THE TASK: Could you please reproduce all the records below exactly, leaving out the images?

********************

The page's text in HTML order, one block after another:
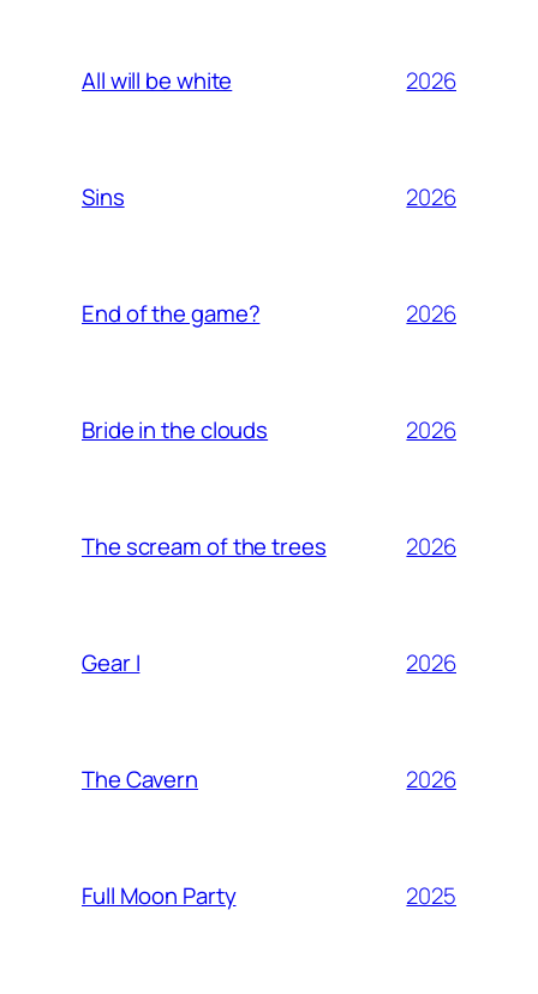
All will be white 2026
Sins 2026
End of the game? 2026
Bride in the clouds 2026
The scream of the trees 2026
Gear I 2026
The Cavern 2026
Full Moon Party 2025

********************

TASK ANSWER:
The page's text in HTML order, one block after another:
All will be white 2026
Sins 2026
End of the game? 2026
Bride in the clouds 2026
The scream of the trees 2026
Gear I 2026
The Cavern 2026
Full Moon Party 2025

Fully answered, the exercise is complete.